How do you compute an indifference point?


The net economic impact provides an assessment which is valid under very specify circumstances. Indeed, it depends on the accuracy of forecasts and estimates used to compute it. If any of the underlying assumptions is not met, the conclusion it supports may be compromised. Since neither forecasts nor estimates are perfectly reliable, it is important to ask whether the conclusion is robust to slight variations of the underlying estimates. This is the idea behind both the indifference point and sensitivity analyses.

The indifference point is the value of an estimate (volume, price, unit variable cost or fixed costs) for which the net economic impact is null and therefore the decision maker is indifferent between the two alternatives, keeping the other estimates constant.

The basic idea of the indifference point is to ask for which volume, price, units variable costs, or fixed costs one decision alternative or course of action is strictly equivalent from an economic perspective to the other. This is called the indifference point because for this set of values the manager is indifferent between either course of action because they yield equivalent costs and benefits.

You already have seen a special case of indifference point: the break-even point.
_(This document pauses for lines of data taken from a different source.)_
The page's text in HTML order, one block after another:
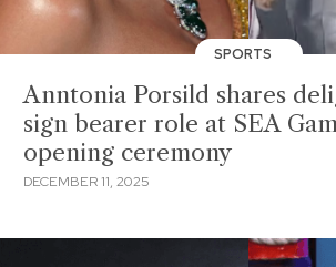
SPORTS
Anntonia Porsild shares
sign bearer role at SEA
opening ceremony
DECEMBER 11, 2025
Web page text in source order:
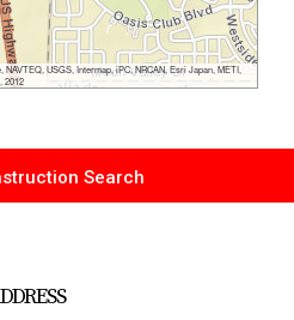
USGS, Intermap, iPC, NRCAN, Esri Japan, METI,
2012
Search
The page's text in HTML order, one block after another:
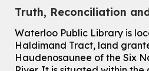
Sat, Aug 08, 2:00pm - 3:00pm
McCormick Branch
For Adults
This event is full
Truth, Reconciliation
Waterloo Public Library is
Haldimand Tract, land
Haudenosaunee of the Six
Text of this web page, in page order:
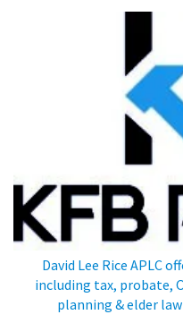
David Lee Rice APLC
including tax, probate,
planning & elder
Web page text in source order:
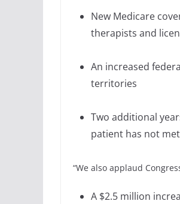
New Medicare
therapists and
An increased
territories
Two additional
patient has not
“We also applaud
A $2.5 million
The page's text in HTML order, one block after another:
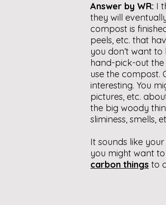
Answer by WR: I
they will
compost is
peels, etc. that
you don’t want
hand-pick-out
use the compost.
interesting. You
pictures, etc.
the big woody
sliminess, smells,
It sounds like
you might want
carbon things to
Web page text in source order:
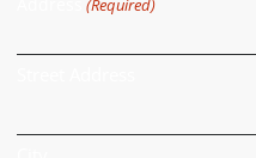
(Required)
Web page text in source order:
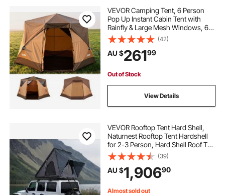
VEVOR Camping Tent, 6 Person
Pop Up Instant Cabin Tent with
Rainfly & Large Mesh Windows, 60
Seconds Easy Setup, Portable
Waterproof Cabin Hub Tents with
Carry Bag for Family Outdoor
Camping & Hiking
(42)
AU $26199
Out of Stock
View Details
VEVOR Rooftop Tent Hard Shell,
Naturnest Rooftop Tent Hardshell
for 2-3 Person, Hard Shell Roof Top
Tent with Telescopic Ladder Thick
Mattress, Waterproof Windproof
for Jeep SUV Van Pickup Truck
(39)
AU $1,90690
Almost sold out
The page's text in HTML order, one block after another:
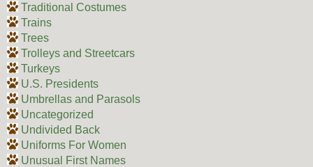
Traditional Costumes
Trains
Trees
Trolleys and Streetcars
Turkeys
U.S. Presidents
Umbrellas and Parasols
Uncategorized
Undivided Back
Uniforms For Women
Unusual First Names
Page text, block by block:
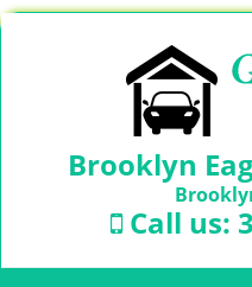
Brooklyn
Call us:
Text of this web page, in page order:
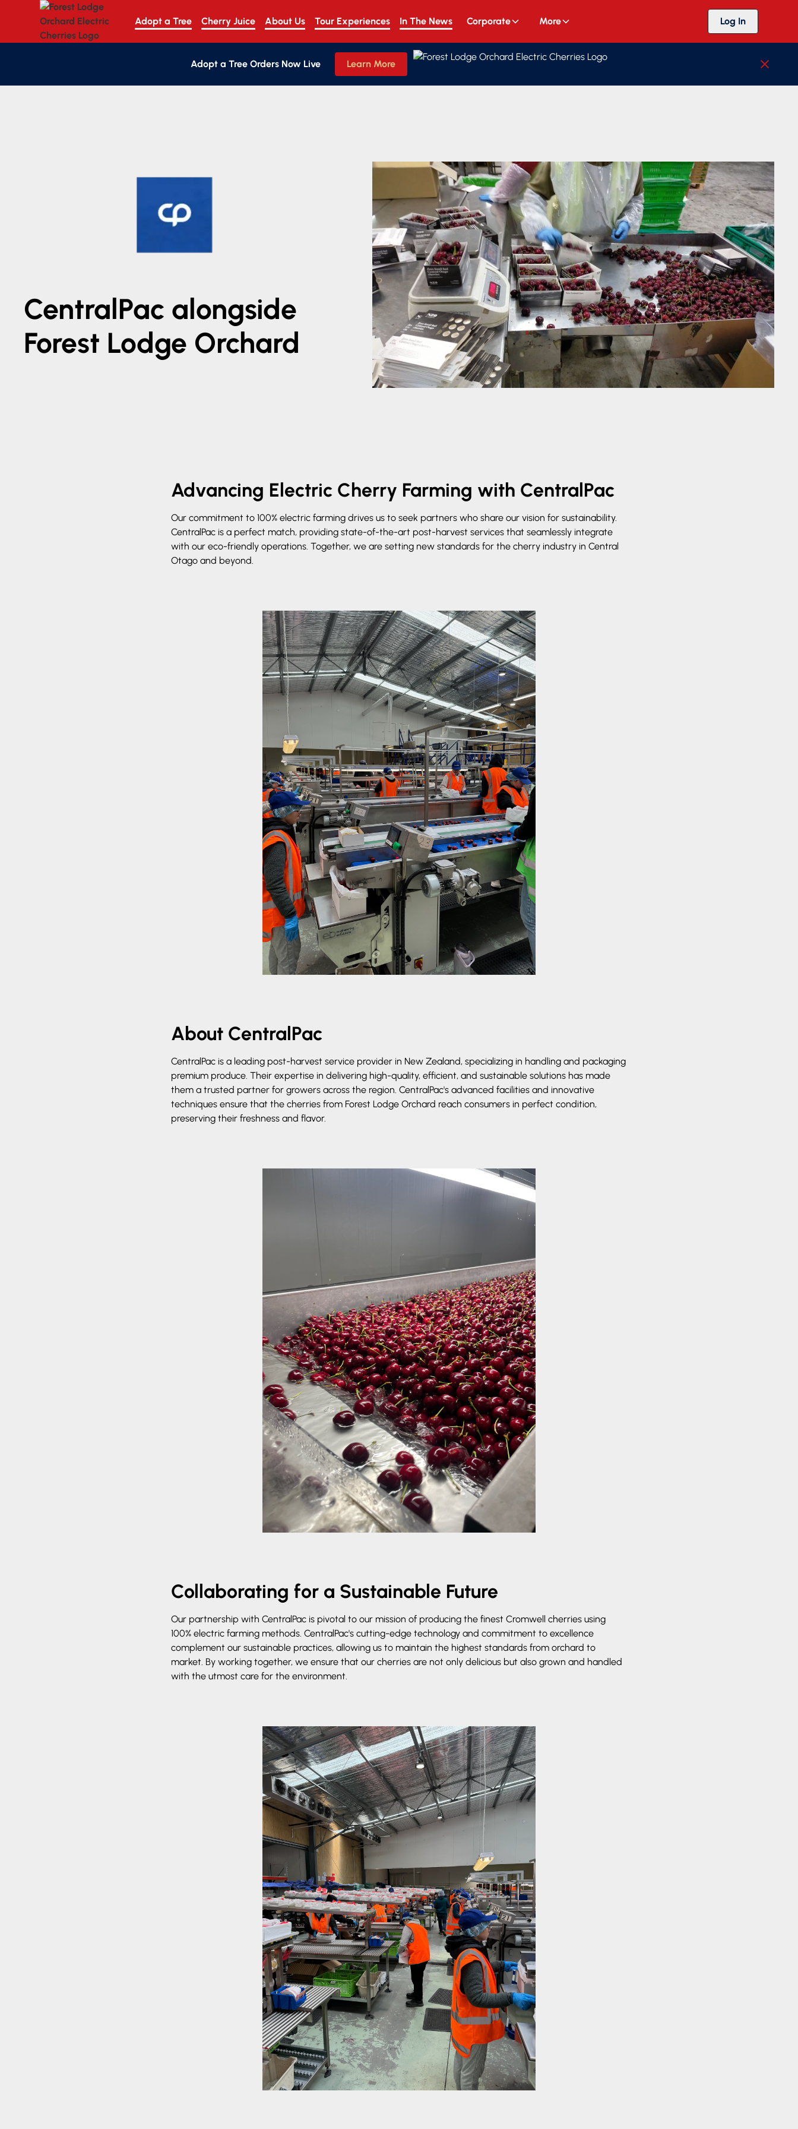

The volume at break-even is the volume at which the decision maker is indifferent between starting the activity and doing nothing, since profit is null. It is a special case in the sense that it considers all the costs and revenues as relevant, i.e. avoidable.

Solution.

Switching to virgin mojitos becomes advantageous with a minimum increase in volume of 167 units, so a new volume of 1,667:

\[ \begin{aligned} 0 = & + \Delta Q \times (7-2.5) \\ & + (1,500 + \Delta Q) \times (6-7) \\ & - (1,500 + \Delta Q) \times (1.8-2.5) \\ & - 250 \\ \leftrightarrow \\ 0 = & 4.2 \times \Delta Q - 700 \\ \leftrightarrow \\ \Delta Q = & 166.66667 \end{aligned} \]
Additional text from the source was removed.